4. A method of supporting data local caching and high concurrency security access as recited in claim 1, wherein: the algorithm management area is used for recording the sequence of each data access, and when the memory is full of data, the data which is written earliest but not accessed is eliminated.

5. A method of supporting data local caching and high concurrency security access as recited in claim 1, wherein: the data writing and caching process comprises the following steps:

6. A method of supporting data local caching and high concurrency security access as recited in claim 1, wherein: the query data flow includes:

s1, adding a read lock to a lock management area;

s2, calculating a hash value of the cache data according to the hash function;

s5, updating data access time in an algorithm management area;

7. A method of supporting data local caching and high concurrency security access as recited in claim 1, wherein: the mode of synchronizing the shared memory data into the disk file is realized through an automatic write-back mechanism provided by an operating system.

8. A method of supporting data local caching and high concurrency security access as recited in claim 1, wherein: and the size of a card slot for pre-distributing stored data in the shared memory is fixed.

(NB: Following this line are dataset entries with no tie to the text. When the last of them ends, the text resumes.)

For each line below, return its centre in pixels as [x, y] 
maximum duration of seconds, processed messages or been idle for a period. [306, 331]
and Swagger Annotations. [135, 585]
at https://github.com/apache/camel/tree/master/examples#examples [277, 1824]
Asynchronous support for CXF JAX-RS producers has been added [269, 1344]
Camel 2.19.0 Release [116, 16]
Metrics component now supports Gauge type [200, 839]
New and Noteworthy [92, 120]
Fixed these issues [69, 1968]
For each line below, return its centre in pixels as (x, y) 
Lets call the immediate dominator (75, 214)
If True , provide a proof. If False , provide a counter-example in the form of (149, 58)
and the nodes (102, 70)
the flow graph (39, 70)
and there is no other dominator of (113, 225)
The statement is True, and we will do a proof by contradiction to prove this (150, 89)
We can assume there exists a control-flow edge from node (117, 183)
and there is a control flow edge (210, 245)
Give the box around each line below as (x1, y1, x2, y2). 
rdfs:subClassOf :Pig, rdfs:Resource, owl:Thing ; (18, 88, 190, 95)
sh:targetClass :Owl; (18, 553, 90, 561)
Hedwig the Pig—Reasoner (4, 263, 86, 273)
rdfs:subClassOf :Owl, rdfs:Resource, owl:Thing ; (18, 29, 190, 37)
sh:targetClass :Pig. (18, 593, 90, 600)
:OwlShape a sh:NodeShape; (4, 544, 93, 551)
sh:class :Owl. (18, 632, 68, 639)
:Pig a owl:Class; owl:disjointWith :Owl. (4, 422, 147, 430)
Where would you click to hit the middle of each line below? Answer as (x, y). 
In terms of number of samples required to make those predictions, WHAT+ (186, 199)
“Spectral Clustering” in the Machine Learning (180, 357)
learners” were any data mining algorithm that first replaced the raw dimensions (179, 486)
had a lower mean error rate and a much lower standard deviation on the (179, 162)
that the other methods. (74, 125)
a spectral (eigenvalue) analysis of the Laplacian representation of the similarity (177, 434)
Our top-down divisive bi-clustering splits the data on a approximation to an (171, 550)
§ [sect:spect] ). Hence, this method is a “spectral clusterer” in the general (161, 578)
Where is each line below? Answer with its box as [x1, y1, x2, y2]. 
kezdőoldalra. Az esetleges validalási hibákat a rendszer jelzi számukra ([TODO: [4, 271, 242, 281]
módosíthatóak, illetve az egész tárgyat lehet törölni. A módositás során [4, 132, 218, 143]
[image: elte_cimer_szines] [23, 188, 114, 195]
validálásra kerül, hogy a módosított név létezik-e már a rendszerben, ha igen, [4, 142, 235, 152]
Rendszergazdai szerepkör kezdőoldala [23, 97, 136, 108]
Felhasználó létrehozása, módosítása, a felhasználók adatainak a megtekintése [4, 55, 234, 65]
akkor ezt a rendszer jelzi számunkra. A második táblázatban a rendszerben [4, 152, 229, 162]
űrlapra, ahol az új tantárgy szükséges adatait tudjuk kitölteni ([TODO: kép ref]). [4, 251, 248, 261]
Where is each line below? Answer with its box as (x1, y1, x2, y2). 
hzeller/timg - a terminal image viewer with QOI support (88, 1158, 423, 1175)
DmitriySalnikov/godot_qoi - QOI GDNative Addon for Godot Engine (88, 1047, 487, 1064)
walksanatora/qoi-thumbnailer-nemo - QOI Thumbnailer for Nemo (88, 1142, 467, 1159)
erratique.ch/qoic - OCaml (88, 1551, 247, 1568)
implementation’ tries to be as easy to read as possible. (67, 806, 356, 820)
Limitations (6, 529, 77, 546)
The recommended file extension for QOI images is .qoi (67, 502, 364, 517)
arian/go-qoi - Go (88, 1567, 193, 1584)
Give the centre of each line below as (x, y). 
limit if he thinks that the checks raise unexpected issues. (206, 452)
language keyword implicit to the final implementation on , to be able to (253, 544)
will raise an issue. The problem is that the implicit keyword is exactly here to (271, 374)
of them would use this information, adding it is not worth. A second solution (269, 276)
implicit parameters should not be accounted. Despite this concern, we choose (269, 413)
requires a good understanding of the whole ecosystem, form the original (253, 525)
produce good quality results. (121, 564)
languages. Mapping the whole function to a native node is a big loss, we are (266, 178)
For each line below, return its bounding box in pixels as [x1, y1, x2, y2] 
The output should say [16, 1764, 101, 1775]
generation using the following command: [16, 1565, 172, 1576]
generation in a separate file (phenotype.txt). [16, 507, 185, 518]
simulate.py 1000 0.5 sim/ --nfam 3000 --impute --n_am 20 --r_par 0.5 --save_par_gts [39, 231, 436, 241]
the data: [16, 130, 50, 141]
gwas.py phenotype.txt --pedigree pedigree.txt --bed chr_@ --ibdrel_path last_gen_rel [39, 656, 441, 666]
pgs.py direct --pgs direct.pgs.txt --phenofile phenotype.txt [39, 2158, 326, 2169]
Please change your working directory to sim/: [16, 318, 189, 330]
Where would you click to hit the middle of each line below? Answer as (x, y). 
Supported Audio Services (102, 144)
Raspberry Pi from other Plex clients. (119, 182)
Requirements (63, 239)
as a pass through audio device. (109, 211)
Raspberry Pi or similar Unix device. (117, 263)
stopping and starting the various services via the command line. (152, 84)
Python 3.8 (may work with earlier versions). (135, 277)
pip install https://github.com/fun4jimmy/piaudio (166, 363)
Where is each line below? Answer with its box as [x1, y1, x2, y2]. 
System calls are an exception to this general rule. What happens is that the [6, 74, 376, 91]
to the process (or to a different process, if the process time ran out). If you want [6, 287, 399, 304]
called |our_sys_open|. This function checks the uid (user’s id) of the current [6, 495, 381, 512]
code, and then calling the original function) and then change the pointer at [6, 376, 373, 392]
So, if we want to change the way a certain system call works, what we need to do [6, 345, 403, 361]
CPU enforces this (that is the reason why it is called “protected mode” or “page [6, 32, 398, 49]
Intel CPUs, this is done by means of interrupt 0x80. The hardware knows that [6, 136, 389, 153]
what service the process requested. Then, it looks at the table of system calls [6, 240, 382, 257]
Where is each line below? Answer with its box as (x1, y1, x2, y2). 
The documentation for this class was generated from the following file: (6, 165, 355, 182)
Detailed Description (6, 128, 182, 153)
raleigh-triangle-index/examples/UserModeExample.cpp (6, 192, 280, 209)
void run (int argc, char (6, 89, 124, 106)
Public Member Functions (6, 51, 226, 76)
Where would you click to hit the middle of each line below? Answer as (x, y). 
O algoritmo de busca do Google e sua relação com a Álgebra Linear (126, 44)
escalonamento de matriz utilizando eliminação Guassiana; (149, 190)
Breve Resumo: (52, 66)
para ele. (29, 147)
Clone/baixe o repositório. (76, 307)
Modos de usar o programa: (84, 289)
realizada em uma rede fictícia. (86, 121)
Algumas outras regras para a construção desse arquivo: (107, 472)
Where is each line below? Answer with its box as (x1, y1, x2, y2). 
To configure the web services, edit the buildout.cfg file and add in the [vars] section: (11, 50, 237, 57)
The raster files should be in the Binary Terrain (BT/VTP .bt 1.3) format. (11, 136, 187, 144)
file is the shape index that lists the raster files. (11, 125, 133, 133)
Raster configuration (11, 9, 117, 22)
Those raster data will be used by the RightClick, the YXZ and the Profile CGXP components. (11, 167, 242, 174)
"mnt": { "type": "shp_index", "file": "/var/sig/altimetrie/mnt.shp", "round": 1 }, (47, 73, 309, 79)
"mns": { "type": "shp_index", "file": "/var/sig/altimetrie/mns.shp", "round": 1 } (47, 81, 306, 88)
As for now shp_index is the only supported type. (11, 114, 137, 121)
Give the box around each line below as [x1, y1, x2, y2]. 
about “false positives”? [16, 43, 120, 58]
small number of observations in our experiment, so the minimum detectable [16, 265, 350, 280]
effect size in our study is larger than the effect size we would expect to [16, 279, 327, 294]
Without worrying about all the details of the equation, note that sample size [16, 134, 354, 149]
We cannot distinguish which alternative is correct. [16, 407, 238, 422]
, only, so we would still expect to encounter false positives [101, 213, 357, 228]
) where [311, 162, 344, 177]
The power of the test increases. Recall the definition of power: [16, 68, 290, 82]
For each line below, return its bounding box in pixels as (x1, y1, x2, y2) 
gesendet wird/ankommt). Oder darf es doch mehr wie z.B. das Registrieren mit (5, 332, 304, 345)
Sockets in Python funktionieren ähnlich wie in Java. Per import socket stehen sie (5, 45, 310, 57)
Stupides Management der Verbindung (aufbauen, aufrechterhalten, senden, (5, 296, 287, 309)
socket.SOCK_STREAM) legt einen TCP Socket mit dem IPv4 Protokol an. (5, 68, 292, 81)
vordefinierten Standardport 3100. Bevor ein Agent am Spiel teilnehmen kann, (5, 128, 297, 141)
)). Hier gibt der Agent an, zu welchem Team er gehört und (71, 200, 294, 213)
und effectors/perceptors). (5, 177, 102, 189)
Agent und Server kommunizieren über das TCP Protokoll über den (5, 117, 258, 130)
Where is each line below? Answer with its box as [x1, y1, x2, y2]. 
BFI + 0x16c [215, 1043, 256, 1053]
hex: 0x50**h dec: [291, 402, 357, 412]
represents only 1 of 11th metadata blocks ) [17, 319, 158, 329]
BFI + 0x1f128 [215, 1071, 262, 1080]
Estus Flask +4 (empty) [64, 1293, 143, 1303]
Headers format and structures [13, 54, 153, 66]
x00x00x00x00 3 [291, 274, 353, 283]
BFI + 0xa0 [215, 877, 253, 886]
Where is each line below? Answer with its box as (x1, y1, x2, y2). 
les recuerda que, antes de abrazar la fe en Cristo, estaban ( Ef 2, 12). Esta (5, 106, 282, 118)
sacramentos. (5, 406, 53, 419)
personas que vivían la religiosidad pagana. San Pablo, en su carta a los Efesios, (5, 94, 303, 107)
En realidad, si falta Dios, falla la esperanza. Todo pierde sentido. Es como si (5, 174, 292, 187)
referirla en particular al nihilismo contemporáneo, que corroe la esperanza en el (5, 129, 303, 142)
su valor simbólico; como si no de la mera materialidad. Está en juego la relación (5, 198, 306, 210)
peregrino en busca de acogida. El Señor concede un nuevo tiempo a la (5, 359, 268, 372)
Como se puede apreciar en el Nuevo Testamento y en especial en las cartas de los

9. A method of supporting data local caching and high concurrency security access as recited in claim 1, wherein: and when the shared memory writes in the cache data flow and inquires the data flow, performing md5 signature calculation on url to obtain an md5 value.

10. A method of supporting data local caching and high concurrency security access as recited in claim 1, wherein: and the lock management area writes and locks the shared memory pages of the hash table, and performs page write protection on the shared memory pages.